Work order = Write out exactly the lines running from the one that contains "Give the centre of each line below as [x, y]." through the end of the material.

Data =
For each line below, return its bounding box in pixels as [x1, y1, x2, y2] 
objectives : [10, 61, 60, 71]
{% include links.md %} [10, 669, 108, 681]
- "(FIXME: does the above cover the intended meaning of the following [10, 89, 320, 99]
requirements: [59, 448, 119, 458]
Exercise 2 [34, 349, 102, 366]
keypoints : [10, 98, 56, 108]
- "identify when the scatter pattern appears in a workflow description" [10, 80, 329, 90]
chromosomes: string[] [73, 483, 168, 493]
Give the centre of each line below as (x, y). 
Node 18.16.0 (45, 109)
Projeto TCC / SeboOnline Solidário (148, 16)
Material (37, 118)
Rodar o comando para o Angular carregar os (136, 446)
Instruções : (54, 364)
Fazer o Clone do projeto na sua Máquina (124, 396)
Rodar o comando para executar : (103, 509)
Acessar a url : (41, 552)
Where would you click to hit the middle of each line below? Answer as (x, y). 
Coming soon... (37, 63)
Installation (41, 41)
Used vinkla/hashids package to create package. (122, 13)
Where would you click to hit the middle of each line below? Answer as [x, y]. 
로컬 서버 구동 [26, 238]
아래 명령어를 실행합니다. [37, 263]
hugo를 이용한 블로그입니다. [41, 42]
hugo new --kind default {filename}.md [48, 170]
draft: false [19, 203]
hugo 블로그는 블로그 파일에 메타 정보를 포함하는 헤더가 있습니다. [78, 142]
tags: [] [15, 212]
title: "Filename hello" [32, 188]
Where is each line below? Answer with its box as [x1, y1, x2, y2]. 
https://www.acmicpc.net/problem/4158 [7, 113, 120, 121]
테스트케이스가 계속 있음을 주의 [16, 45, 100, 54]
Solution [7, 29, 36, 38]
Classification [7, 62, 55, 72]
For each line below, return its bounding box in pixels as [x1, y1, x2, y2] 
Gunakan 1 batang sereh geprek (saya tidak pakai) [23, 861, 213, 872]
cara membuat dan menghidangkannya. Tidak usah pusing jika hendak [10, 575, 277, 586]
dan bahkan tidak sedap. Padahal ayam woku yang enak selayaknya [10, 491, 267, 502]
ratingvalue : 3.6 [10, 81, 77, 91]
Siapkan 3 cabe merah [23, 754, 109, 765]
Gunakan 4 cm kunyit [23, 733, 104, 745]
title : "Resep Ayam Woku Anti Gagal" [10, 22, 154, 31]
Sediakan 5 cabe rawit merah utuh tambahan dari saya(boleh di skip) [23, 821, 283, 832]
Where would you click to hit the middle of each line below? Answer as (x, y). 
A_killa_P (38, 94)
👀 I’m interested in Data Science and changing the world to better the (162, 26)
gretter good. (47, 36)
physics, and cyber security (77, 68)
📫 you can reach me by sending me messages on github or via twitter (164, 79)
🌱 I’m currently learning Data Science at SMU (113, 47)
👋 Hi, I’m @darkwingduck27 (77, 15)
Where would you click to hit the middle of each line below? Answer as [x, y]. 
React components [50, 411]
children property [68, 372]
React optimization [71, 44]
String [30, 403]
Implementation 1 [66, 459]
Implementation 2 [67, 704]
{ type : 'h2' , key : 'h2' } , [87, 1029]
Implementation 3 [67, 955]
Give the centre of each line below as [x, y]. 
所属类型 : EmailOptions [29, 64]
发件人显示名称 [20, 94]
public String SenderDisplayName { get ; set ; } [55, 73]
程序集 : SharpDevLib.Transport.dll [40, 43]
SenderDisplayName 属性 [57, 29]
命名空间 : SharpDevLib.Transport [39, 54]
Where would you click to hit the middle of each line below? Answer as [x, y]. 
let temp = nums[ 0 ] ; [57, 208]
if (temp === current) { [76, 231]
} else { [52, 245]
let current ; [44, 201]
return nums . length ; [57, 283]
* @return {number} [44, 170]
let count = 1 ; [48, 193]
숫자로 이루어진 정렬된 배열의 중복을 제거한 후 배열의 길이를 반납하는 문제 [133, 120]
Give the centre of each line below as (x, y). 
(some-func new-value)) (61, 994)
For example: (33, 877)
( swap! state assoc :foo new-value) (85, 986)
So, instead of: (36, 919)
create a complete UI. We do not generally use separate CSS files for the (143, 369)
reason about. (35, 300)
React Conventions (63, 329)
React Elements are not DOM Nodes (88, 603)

Expected output =
Give the centre of each line below as [x, y]. 
所属类型 : EmailOptions [29, 64]
发件人显示名称 [20, 94]
public String SenderDisplayName { get ; set ; } [55, 73]
程序集 : SharpDevLib.Transport.dll [40, 43]
SenderDisplayName 属性 [57, 29]
命名空间 : SharpDevLib.Transport [39, 54]
Where would you click to hit the middle of each line below? Answer as [x, y]. 
let temp = nums[ 0 ] ; [57, 208]
if (temp === current) { [76, 231]
} else { [52, 245]
let current ; [44, 201]
return nums . length ; [57, 283]
* @return {number} [44, 170]
let count = 1 ; [48, 193]
숫자로 이루어진 정렬된 배열의 중복을 제거한 후 배열의 길이를 반납하는 문제 [133, 120]
Give the centre of each line below as (x, y). 
(some-func new-value)) (61, 994)
For example: (33, 877)
( swap! state assoc :foo new-value) (85, 986)
So, instead of: (36, 919)
create a complete UI. We do not generally use separate CSS files for the (143, 369)
reason about. (35, 300)
React Conventions (63, 329)
React Elements are not DOM Nodes (88, 603)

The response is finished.